Your instructions: Please copy every line of the records below that holds the word "outside".

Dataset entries
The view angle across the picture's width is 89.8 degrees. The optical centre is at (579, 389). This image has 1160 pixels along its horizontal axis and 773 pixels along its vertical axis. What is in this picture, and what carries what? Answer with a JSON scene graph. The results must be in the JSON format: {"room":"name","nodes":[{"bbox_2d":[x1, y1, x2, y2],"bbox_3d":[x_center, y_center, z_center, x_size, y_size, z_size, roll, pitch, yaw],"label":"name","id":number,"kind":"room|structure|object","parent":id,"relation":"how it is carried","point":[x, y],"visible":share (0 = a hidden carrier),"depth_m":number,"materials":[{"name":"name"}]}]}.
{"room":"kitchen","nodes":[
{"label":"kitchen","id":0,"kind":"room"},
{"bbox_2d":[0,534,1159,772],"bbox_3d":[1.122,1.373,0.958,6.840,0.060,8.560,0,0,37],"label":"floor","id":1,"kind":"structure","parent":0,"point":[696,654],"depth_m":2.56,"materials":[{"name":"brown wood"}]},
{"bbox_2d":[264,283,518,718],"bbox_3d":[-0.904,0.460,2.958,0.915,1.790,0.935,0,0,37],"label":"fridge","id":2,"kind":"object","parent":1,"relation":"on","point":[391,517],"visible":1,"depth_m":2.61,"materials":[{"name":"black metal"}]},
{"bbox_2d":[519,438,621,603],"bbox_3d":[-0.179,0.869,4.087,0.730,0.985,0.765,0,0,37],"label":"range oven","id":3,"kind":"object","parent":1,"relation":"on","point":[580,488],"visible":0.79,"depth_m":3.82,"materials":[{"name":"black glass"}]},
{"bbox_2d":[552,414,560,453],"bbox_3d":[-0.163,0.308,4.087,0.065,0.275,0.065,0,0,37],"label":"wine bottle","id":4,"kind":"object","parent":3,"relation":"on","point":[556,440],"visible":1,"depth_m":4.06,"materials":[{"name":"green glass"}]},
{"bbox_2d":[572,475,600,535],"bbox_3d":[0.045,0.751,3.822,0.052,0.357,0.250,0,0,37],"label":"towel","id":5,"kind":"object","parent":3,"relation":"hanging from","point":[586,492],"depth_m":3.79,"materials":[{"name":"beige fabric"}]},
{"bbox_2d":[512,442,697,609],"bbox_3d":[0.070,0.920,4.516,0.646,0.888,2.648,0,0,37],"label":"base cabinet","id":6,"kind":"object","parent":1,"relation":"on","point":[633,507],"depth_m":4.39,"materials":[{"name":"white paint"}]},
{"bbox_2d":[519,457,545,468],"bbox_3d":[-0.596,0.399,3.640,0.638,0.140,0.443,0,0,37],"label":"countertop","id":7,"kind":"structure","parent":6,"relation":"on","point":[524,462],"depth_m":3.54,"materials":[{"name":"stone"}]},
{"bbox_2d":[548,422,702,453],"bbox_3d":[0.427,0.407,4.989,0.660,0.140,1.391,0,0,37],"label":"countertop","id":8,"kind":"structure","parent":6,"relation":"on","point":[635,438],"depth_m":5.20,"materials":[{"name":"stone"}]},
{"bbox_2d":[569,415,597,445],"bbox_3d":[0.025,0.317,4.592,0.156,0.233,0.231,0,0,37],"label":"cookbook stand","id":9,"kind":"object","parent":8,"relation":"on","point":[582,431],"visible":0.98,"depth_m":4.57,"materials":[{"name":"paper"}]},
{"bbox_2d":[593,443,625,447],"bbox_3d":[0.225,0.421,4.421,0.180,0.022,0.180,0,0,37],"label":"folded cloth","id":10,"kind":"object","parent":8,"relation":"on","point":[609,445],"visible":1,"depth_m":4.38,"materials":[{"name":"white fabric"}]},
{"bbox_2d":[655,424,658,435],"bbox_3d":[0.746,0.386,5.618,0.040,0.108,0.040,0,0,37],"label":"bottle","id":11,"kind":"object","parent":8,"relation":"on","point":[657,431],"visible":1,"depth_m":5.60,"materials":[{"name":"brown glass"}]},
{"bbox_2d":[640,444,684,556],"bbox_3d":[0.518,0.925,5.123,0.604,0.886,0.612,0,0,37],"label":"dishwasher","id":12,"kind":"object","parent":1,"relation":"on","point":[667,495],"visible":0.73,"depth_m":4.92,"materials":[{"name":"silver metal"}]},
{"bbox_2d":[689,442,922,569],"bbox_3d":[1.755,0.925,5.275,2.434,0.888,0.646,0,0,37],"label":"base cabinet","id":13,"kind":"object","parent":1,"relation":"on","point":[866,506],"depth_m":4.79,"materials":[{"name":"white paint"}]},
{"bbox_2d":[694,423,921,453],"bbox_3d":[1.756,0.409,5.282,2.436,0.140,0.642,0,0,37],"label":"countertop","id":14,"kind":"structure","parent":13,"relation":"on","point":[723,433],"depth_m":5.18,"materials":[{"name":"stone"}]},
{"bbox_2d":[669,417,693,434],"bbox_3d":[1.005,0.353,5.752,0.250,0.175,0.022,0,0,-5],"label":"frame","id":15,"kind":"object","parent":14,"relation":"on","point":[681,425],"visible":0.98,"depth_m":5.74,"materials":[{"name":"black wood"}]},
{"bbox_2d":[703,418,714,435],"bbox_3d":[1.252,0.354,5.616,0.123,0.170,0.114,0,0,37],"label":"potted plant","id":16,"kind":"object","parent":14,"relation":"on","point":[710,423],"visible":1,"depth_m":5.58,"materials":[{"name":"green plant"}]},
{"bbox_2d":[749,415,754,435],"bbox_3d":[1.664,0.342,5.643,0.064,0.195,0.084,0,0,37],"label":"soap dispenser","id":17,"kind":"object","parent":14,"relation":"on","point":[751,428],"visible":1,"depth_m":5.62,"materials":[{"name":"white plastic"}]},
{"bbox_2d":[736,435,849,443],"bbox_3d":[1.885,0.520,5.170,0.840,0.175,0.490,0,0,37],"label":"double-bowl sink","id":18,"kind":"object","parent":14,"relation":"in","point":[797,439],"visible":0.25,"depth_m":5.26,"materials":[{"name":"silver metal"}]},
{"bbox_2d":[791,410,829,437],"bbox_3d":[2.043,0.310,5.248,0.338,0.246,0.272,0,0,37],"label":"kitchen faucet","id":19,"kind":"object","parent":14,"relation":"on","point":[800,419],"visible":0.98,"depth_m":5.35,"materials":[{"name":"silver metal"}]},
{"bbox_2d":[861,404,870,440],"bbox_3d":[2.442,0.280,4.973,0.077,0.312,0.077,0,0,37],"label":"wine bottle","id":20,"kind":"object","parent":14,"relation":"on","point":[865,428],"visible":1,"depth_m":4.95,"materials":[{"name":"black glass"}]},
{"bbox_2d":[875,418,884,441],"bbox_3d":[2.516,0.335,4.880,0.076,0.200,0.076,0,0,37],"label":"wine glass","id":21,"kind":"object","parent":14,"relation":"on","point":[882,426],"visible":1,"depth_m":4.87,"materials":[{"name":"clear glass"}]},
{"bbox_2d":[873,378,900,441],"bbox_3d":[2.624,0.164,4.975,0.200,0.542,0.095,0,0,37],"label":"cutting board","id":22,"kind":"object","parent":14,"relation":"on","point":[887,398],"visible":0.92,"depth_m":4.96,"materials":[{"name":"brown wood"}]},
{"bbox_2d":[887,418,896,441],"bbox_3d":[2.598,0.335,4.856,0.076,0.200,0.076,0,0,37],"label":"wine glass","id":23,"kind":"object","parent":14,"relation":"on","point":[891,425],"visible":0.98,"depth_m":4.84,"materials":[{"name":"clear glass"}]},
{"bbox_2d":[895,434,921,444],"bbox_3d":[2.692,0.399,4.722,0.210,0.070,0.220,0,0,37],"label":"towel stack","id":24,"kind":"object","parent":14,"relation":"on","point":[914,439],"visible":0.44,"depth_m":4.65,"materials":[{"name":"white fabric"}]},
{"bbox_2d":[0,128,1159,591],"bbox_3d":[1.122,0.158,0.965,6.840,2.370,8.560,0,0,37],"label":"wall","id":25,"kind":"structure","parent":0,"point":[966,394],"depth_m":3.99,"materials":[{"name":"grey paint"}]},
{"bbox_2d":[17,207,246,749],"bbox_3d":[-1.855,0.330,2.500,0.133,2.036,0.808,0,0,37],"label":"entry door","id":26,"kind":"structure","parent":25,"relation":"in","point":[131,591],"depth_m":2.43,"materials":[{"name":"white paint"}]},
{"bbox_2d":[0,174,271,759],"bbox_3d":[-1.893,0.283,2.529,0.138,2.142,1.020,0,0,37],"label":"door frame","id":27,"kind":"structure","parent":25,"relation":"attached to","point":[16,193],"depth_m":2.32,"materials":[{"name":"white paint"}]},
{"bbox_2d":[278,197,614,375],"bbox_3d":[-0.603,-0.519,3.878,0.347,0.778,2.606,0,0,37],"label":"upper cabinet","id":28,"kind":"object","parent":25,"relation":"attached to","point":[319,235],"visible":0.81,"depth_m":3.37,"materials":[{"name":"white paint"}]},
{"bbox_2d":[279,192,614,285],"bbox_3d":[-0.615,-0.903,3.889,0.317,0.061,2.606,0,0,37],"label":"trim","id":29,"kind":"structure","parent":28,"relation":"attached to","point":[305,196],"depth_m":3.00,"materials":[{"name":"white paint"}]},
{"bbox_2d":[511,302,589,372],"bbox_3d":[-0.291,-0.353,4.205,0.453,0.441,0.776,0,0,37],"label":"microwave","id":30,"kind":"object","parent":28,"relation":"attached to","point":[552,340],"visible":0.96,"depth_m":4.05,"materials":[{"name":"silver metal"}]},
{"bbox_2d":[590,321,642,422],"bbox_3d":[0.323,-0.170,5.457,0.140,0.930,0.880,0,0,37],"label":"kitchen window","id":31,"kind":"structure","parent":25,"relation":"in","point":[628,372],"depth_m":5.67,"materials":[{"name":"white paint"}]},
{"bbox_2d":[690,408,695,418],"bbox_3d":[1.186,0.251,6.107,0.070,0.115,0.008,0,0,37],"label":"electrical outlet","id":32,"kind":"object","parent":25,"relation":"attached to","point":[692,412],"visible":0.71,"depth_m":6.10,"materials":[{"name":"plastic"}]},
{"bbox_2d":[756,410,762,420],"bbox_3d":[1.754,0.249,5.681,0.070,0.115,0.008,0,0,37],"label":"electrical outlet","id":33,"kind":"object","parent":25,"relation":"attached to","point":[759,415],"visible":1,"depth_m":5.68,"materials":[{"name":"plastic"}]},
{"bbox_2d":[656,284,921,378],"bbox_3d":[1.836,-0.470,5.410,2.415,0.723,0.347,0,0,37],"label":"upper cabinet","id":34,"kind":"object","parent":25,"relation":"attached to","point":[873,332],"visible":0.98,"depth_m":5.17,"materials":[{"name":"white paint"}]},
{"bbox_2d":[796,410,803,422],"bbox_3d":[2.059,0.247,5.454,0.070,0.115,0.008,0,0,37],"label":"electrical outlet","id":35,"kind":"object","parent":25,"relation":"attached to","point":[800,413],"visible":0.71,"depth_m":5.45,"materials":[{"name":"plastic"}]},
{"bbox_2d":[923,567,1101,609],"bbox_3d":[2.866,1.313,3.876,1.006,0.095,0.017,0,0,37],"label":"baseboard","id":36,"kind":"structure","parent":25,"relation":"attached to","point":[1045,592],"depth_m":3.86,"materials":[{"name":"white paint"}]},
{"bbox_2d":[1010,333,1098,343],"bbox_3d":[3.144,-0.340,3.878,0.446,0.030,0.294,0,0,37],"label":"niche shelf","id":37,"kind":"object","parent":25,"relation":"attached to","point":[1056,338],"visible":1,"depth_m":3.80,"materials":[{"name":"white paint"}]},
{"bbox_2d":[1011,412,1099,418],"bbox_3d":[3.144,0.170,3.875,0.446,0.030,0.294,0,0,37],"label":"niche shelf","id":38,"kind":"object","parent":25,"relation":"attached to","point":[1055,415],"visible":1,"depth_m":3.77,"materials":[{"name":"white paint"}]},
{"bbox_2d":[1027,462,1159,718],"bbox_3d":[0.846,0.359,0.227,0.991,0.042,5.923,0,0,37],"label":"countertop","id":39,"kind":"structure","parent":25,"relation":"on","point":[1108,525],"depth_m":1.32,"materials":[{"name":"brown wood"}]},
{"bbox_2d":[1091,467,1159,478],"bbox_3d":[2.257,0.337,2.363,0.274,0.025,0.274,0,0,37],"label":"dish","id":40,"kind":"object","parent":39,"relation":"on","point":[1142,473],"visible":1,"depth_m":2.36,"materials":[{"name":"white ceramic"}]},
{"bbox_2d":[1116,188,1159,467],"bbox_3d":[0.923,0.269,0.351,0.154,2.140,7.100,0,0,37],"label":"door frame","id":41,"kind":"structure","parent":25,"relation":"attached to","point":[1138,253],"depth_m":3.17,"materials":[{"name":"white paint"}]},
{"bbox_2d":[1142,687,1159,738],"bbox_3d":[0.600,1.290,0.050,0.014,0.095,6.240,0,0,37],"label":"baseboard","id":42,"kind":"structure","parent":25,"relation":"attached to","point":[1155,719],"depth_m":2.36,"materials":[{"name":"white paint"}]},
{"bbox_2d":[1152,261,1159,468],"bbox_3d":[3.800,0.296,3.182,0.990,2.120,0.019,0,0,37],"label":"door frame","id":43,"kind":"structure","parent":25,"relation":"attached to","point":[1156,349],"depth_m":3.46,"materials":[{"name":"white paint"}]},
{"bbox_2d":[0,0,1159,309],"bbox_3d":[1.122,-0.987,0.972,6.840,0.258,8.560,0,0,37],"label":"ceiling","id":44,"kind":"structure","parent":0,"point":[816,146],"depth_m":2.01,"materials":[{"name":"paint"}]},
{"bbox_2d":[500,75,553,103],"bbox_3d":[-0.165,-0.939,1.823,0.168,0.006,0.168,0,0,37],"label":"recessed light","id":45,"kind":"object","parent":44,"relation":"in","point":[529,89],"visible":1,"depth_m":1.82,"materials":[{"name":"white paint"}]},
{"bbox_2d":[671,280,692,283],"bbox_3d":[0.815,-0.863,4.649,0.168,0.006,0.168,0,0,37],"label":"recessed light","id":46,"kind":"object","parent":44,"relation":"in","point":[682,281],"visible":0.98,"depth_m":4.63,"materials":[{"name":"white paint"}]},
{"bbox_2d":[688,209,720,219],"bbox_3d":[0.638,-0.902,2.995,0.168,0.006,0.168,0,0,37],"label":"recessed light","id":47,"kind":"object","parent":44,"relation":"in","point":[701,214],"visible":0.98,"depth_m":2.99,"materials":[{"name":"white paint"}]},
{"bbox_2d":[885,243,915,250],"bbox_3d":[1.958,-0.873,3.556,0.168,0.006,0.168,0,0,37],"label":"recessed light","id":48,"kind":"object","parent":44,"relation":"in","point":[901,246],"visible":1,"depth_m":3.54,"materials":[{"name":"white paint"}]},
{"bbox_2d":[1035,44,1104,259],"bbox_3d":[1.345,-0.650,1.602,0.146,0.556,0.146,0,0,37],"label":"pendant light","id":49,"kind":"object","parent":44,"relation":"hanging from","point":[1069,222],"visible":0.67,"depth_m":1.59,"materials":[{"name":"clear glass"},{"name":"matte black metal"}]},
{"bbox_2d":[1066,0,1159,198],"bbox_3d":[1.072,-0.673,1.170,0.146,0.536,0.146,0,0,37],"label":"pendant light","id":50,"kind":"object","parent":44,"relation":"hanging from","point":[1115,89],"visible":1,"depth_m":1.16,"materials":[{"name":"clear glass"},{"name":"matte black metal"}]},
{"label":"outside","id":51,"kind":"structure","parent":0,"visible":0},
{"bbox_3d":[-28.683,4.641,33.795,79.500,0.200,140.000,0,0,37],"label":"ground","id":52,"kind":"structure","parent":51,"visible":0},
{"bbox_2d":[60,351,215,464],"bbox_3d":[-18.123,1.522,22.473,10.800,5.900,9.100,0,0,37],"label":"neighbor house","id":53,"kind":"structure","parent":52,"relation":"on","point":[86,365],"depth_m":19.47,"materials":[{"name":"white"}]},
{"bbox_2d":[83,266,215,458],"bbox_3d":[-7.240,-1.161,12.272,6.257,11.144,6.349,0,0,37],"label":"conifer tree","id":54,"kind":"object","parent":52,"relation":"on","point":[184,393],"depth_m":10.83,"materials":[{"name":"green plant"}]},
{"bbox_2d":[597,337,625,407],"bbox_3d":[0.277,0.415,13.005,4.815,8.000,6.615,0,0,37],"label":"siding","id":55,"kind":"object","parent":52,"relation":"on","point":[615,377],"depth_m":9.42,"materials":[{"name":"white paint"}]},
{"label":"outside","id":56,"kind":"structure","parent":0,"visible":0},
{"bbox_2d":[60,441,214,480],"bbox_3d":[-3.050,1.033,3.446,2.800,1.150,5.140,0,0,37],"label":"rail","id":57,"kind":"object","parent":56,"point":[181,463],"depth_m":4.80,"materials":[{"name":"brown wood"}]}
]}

Result of the exercise:
{"label":"outside","id":51,"kind":"structure","parent":0,"visible":0},
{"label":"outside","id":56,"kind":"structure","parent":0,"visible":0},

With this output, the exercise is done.